Pictures aside, each entry has to be returned exactly as it stands.

▶ _Source records_:
- - -

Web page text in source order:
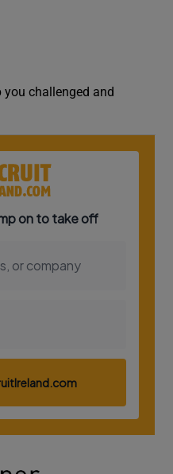
you challenged and
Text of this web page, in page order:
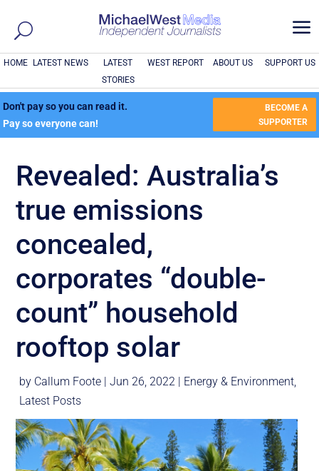
a
HOME LATEST NEWS
LATEST
STORIES
WEST REPORT ABOUT US SUPPORT US
Don't pay so you can read it.
Pay so everyone can!
BECOME A
SUPPORTER
Revealed: Australia’s
true emissions
concealed,
corporates “double-
count” household
rooftop solar
by Callum Foote |Jun 26, 2022 | Energy & Environment,
Latest Posts
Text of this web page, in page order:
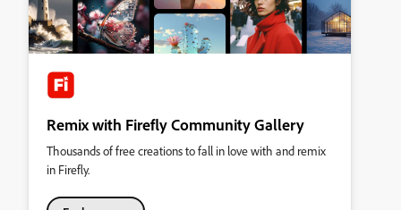
Remix with Firefly Community Gallery
Thousands of free creations to fall in love with and remix
in Firefly.
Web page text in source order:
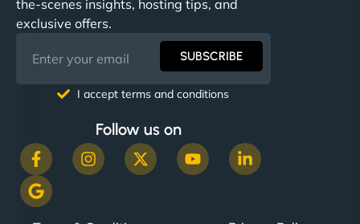
the-scenes insights, hosting tips, and
exclusive offers.
SUBSCRIBE
I accept terms and conditions
Follow us on
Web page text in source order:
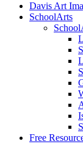
Davis Art
SchoolArts
Free
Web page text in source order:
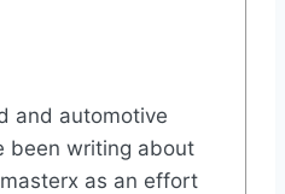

- - -

▶ _ANSWER SECTION_:
Web page text in source order:
you challenged and
Text of this web page, in page order:
a
HOME LATEST NEWS
LATEST
STORIES
WEST REPORT ABOUT US SUPPORT US
Don't pay so you can read it.
Pay so everyone can!
BECOME A
SUPPORTER
Revealed: Australia’s
true emissions
concealed,
corporates “double-
count” household
rooftop solar
by Callum Foote |Jun 26, 2022 | Energy & Environment,
Latest Posts
Text of this web page, in page order:
Remix with Firefly Community Gallery
Thousands of free creations to fall in love with and remix
in Firefly.
Web page text in source order:
the-scenes insights, hosting tips, and
exclusive offers.
SUBSCRIBE
I accept terms and conditions
Follow us on
Web page text in source order:
Davis Art
SchoolArts
Free
Web page text in source order:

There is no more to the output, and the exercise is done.